▶ _Brief_: Reproduce the line that contains "Az elektronikus információs" and every line after it through the end of the records, exactly, with nothing added.

▶ _Data under study_:
______________________________

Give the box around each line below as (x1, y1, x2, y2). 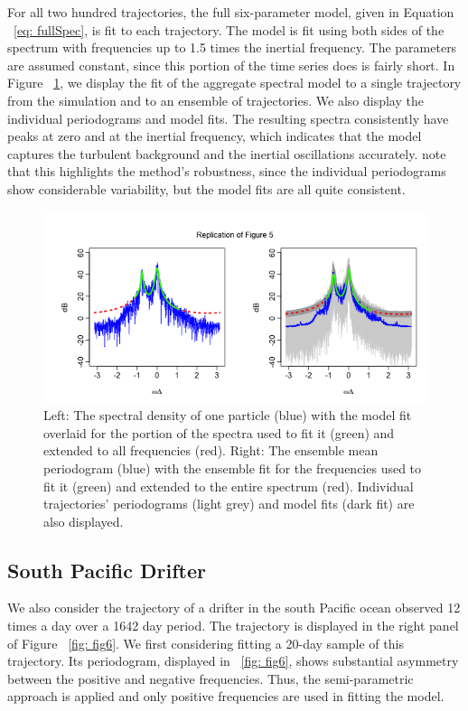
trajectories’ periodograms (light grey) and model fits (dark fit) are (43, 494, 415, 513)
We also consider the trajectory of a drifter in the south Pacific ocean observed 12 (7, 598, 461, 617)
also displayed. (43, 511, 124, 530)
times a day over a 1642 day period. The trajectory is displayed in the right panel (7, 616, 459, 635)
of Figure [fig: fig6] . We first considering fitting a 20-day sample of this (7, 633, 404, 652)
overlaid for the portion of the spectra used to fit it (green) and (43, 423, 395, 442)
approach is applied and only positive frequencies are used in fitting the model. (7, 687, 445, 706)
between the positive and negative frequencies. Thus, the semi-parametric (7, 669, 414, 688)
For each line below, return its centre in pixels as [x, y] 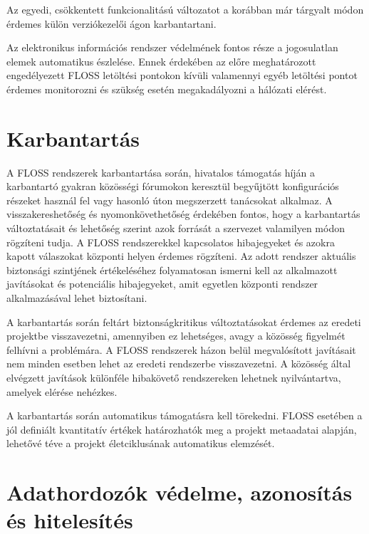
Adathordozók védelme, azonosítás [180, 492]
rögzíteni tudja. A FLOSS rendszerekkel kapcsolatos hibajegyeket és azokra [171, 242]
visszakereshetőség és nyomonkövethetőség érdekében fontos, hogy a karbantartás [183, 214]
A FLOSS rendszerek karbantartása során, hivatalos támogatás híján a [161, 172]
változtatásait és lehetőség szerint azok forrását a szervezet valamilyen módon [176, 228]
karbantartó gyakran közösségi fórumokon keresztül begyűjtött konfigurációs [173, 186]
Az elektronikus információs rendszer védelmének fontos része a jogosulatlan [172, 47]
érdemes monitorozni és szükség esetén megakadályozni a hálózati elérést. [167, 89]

______________________________

▶ _Written answer_:
Az elektronikus információs rendszer védelmének fontos része a jogosulatlan [172, 47]
érdemes monitorozni és szükség esetén megakadályozni a hálózati elérést. [167, 89]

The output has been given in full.